Task brief
Which of the lines below include "regression"? Each one should be copied out.

BEGIN Stored data

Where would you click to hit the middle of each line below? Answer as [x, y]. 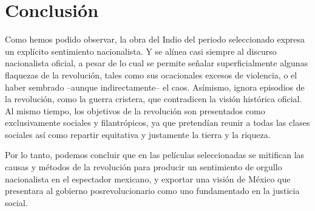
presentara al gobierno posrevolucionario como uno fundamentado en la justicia [152, 191]
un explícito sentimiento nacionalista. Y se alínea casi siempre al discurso [141, 51]
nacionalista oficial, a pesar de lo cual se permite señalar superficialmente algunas [157, 63]
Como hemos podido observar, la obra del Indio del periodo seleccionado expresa [155, 39]
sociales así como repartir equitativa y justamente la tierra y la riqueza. [138, 134]
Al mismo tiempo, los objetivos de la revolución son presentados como [135, 110]
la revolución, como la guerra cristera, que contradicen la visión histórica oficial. [154, 99]
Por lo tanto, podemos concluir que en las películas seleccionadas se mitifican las [155, 155]
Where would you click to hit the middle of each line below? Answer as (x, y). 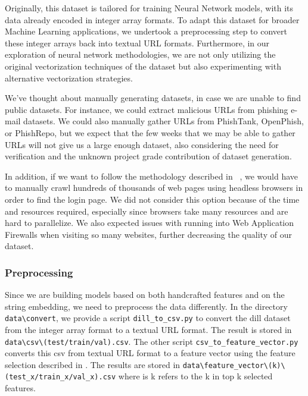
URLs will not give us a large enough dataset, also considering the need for (142, 144)
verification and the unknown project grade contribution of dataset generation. (148, 156)
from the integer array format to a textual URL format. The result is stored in (148, 329)
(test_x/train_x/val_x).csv (60, 377)
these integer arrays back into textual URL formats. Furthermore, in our (137, 43)
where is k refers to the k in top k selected (195, 376)
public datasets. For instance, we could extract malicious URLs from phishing (147, 109)
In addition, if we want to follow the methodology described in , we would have (152, 176)
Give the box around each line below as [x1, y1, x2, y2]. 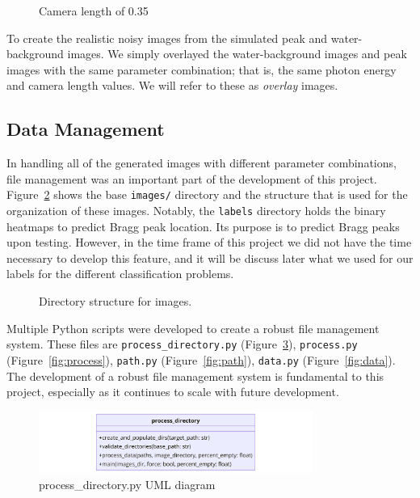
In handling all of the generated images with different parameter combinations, [6, 154, 397, 171]
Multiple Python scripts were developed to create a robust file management [6, 319, 380, 336]
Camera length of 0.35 [39, 2, 149, 19]
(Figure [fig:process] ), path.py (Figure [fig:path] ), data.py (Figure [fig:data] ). [6, 351, 396, 368]
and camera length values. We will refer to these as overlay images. [6, 77, 338, 94]
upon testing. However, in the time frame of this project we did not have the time [6, 234, 412, 251]
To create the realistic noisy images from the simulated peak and [6, 29, 328, 46]
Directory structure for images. [39, 293, 192, 310]
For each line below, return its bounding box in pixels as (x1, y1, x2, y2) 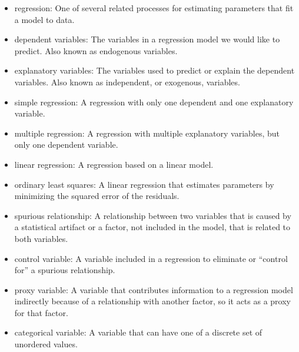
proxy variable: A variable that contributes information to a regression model (14, 283, 293, 295)
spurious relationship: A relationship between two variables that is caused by (14, 209, 291, 221)
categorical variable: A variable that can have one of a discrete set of (14, 326, 263, 338)
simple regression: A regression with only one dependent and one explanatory (14, 95, 294, 108)
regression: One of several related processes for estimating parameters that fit (14, 2, 294, 14)
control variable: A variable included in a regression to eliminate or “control (14, 252, 288, 264)
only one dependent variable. (14, 138, 118, 151)
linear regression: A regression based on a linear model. (14, 158, 214, 170)
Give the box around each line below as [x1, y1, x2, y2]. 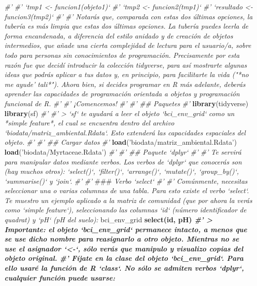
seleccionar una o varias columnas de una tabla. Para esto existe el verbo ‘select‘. [4, 185, 249, 196]
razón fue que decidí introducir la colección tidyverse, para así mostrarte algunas [4, 59, 247, 70]
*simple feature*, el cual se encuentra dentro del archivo [4, 118, 175, 128]
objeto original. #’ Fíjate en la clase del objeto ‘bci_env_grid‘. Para [4, 253, 244, 263]
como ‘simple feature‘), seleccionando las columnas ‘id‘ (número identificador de [4, 204, 247, 215]
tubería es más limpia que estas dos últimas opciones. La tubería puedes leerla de [4, 21, 249, 31]
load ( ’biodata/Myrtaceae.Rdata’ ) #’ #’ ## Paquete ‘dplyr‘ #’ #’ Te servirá [4, 146, 242, 157]
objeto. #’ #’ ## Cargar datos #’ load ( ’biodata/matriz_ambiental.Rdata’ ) [4, 137, 237, 147]
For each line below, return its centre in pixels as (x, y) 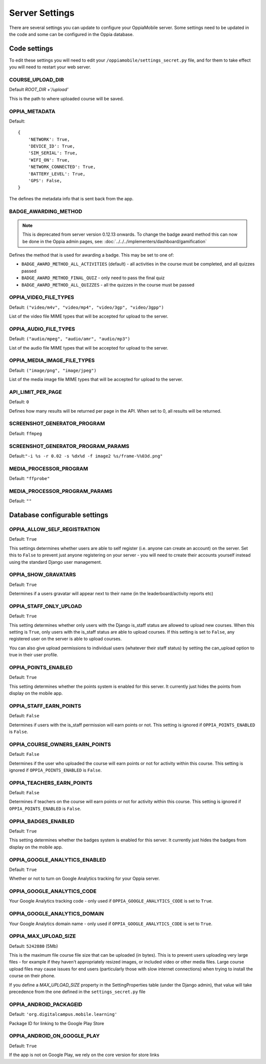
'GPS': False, (45, 181)
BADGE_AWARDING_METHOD (46, 211)
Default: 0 (19, 402)
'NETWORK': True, (49, 139)
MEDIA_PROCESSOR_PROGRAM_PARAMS (61, 491)
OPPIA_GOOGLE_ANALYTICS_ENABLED (58, 860)
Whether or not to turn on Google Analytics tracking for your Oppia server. (84, 878)
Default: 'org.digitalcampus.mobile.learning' (63, 1014)
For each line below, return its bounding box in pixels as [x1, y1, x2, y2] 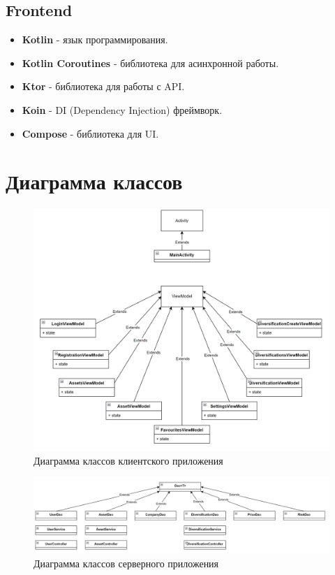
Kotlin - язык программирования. [22, 32, 168, 47]
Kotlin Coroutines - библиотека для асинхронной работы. [22, 55, 279, 70]
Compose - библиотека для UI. [22, 126, 159, 140]
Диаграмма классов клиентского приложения [33, 453, 223, 467]
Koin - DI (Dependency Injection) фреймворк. [22, 102, 223, 117]
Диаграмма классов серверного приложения [33, 555, 219, 570]
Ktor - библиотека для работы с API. [22, 79, 185, 94]
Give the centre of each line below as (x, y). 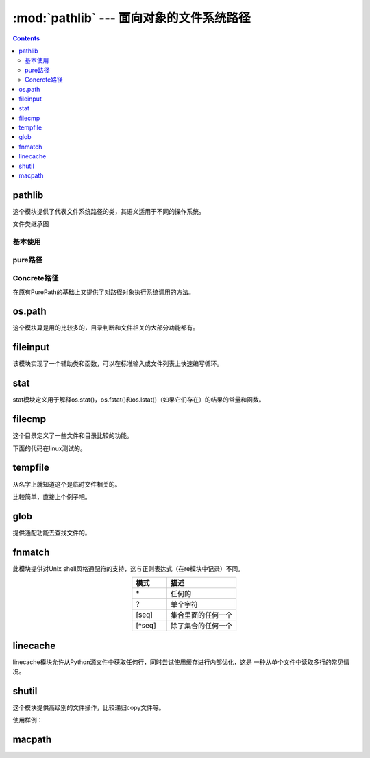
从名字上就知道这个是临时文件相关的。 (67, 484)
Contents (26, 38)
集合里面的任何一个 (201, 615)
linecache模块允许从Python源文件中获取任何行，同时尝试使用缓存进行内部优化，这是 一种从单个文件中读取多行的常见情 (181, 662)
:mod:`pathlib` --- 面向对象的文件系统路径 (132, 18)
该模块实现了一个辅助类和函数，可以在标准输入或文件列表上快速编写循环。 (118, 364)
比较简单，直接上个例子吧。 (52, 496)
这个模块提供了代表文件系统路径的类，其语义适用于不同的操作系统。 (109, 211)
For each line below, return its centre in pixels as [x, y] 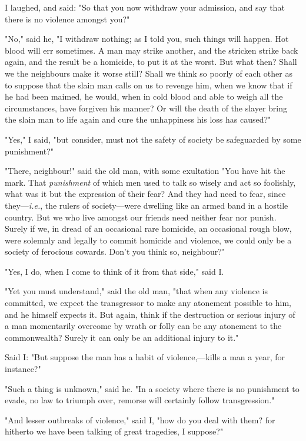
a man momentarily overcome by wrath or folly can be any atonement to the [143, 326]
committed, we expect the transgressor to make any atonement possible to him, [148, 303]
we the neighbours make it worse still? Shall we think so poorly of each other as [149, 73]
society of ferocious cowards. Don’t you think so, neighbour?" [115, 251]
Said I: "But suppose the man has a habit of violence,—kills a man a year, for [145, 357]
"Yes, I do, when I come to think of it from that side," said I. [114, 271]
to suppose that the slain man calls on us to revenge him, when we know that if [149, 85]
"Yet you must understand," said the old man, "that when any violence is [136, 291]
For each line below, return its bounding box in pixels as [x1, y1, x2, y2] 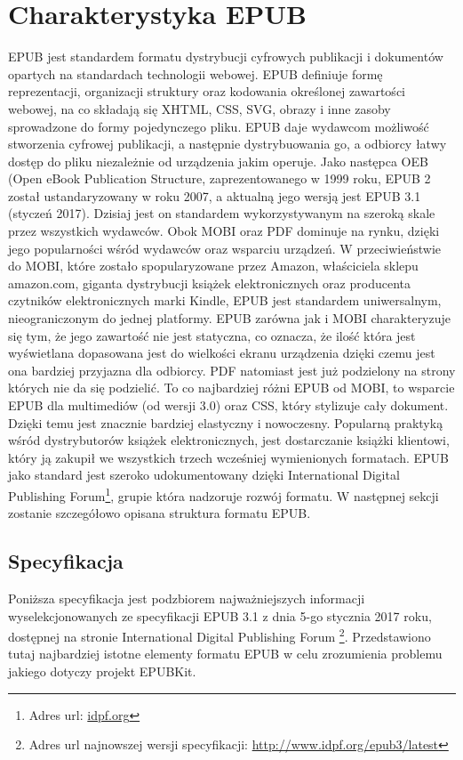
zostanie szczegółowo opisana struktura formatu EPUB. [8, 504, 311, 522]
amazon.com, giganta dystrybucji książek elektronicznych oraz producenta [8, 273, 411, 292]
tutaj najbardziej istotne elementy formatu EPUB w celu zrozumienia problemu [8, 644, 443, 663]
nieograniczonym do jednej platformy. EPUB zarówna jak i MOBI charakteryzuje [8, 309, 451, 327]
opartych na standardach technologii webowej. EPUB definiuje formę [8, 64, 383, 83]
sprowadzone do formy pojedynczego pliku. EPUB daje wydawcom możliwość [8, 117, 429, 135]
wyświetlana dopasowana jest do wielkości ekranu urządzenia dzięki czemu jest [8, 344, 435, 362]
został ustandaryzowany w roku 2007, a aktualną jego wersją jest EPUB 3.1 [8, 186, 421, 205]
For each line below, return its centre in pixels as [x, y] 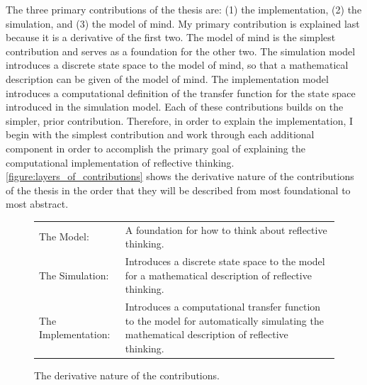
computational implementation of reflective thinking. [120, 162]
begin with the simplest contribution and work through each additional [160, 134]
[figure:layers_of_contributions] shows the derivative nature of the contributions [180, 176]
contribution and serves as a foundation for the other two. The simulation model [181, 51]
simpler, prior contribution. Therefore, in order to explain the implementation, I [180, 120]
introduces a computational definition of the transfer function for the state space [181, 93]
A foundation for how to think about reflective [226, 229]
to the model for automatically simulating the [224, 320]
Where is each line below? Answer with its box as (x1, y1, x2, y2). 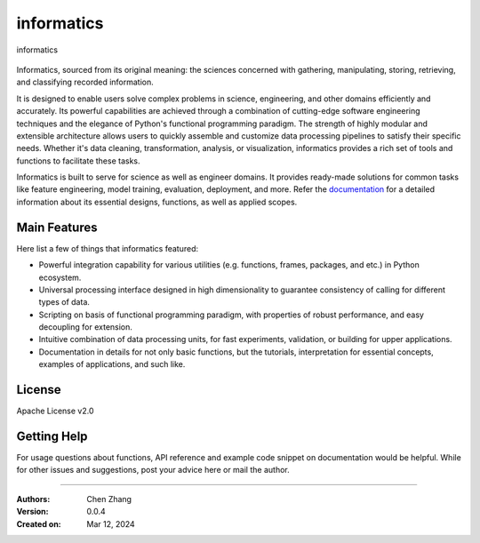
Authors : (16, 493, 51, 504)
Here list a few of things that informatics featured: (16, 243, 199, 253)
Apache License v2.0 (16, 405, 94, 417)
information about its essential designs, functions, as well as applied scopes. (16, 196, 298, 207)
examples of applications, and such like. (38, 359, 186, 370)
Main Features (16, 220, 98, 235)
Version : (16, 507, 49, 517)
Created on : (16, 518, 61, 529)
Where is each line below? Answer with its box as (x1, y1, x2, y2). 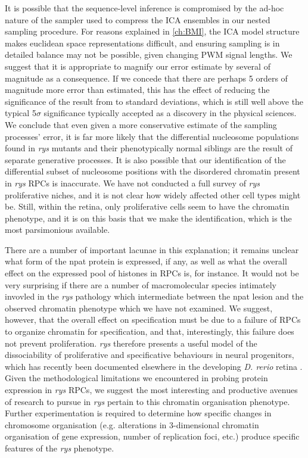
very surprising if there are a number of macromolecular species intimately (5, 278, 276, 291)
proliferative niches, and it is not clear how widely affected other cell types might (5, 188, 301, 201)
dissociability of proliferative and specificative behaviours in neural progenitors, (5, 348, 294, 361)
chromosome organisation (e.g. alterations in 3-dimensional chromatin (5, 418, 259, 431)
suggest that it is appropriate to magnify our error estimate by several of (5, 60, 270, 72)
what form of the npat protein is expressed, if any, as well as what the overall (5, 255, 287, 267)
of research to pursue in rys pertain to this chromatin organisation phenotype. (5, 395, 290, 407)
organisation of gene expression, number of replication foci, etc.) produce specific (5, 430, 300, 443)
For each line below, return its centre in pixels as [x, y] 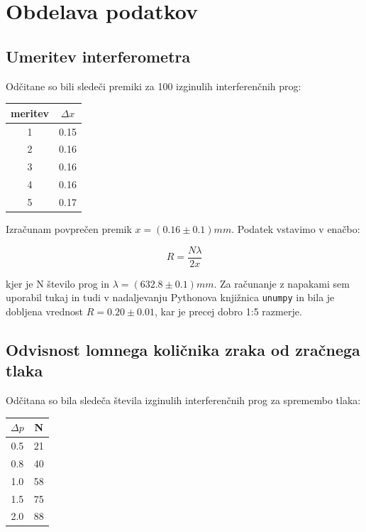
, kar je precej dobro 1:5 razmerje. [228, 311]
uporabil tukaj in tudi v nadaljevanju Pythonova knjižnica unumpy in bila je [170, 297]
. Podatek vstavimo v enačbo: [296, 228]
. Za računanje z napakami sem [282, 283]
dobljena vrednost [45, 311]
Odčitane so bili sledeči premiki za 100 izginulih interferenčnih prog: [154, 86]
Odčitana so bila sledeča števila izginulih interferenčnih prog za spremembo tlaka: [183, 400]
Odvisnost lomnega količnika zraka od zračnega [183, 349]

END Stored data

Response to the exercise
proxy variable: A variable that contributes information to a regression model (14, 283, 293, 295)
simple regression: A regression with only one dependent and one explanatory (14, 95, 294, 108)
regression: One of several related processes for estimating parameters that fit (14, 2, 294, 14)
control variable: A variable included in a regression to eliminate or “control (14, 252, 288, 264)
linear regression: A regression based on a linear model. (14, 158, 214, 170)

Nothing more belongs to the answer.